The majority of the 4500 grievances dealt with one of the following issues:
- An allegation of delayed retroactive payments with a request for interest owing;
- An allegation of failure to pay appropriate holiday pay for Good Friday and Easter Monday;
- Entitlement to call back;
- On-Call and Standby issues for emergency workers.
Those matters were separately litigated at the Grievance Settlement Board and decisions either have been issued or are pending.
In accordance with the agreement of the parties a number of hearing days were scheduled to hear and determine the outstanding strike related grievances. Many of the grievances have been resolved through mediation. This is a further decision dealing with those matters.

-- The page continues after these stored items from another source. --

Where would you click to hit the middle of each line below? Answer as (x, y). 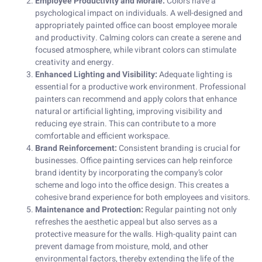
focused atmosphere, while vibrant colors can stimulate (136, 50)
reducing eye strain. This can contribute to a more (125, 123)
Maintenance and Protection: (89, 209)
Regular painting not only (190, 209)
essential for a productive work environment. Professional (140, 87)
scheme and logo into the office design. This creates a (132, 185)
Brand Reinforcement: (76, 148)
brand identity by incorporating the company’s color (129, 173)
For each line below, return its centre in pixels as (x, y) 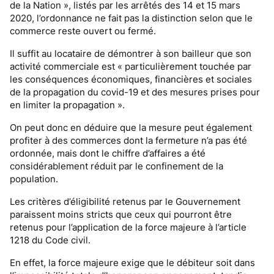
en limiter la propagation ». (67, 105)
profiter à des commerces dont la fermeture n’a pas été (128, 140)
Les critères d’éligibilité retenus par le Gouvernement (125, 202)
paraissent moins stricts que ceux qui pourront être (121, 214)
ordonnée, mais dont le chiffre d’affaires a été (108, 153)
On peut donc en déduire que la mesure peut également (131, 128)
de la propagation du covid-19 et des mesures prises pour (135, 92)
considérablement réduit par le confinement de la (117, 166)
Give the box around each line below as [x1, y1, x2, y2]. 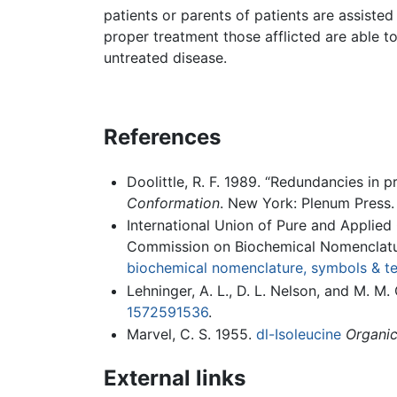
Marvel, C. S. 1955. [126, 325, 256, 344]
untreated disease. [104, 48, 227, 66]
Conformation [126, 193, 220, 212]
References [104, 123, 221, 150]
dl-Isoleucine [255, 325, 341, 344]
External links [104, 365, 245, 392]
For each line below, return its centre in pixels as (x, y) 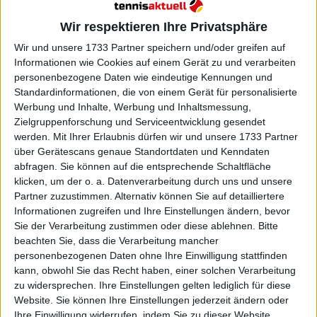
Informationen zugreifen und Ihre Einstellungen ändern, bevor (152, 211)
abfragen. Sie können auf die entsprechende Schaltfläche (143, 166)
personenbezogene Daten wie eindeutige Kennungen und (143, 77)
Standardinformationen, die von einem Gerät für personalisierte (156, 92)
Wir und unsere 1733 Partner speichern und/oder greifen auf (150, 47)
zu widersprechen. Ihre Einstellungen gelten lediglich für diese (152, 285)
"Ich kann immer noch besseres (184, 294)
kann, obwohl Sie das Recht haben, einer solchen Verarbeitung (155, 270)

Mr. Gawrylash is a Correctional Officer working at Sprucedale Detention Centre. Immediately prior to the strike he had been working in the accommodated position of Temporary Absence Program Coordinator. His name was not included in the draw for essential and emergency workers. It is this failure to be given an opportunity to work during the legal strike that he grieved.

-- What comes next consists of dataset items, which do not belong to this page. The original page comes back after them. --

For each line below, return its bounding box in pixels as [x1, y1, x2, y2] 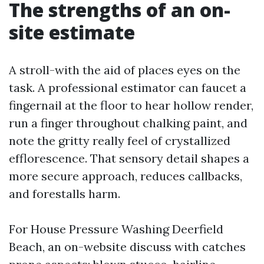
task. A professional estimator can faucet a [9, 80, 246, 95]
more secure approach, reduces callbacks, [9, 169, 242, 183]
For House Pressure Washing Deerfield [9, 222, 223, 236]
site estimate [9, 19, 135, 45]
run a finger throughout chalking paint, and [9, 115, 247, 130]
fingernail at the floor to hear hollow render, [9, 98, 253, 113]
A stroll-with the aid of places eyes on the [9, 62, 240, 77]
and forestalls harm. [9, 186, 120, 201]

Richard Dunlop is a Steam Plant Engineer who was, prior to the strike, being accommodated as a Security Officer at Quinte Detention Centre. The position of Security Officer was non-essential during the strike.
Carl Herrman is a Correctional Officer who was being accommodated as a Records Clerk. Joe Garisto is a Maintenance Mechanic who was also being accommodated as a Records Clerk. Both grievors work at the Toronto Jail.
In each of these instances it was the grievors' position that his accommodation needs could have and should have been revisited prior to the draw. It was the employer's position that the grievor was not included in the draw for two reasons. Firstly, the parties agreed that the accommodated positions were not essential work. Secondly, if the grievor were able to perform work that was different from the modified work they had been performing, each should have provided updated medical information confirming his ability to perform the essential duties of the Correctional Officer position. The failure of the grievors to provide this information left the Employer with no alternative but to exclude them from the draw.
In my view the Employer was under no obligation to schedule the grievor in a work assignment other than the most recently agreed upon modified work assignment. Obviously, because the parties agreed that this work was not essential, the grievor had no work to perform during the course of the strike. The grievor asserted that the Employer could have scheduled him to do other work. I disagree. Indeed, if the Employer took it upon itself to utilize the grievor in an assignment other than the agreed upon modified position it would have been improper. While it might have been that the grievors' accommodation needs could have been revisited prior to the commencement of the strike, in the absence of the Employer receiving any revised medical information concerning the grievors' abilities, there was no violation of the collective agreement.
Dated at Toronto this 15^th^ day of March, 2004.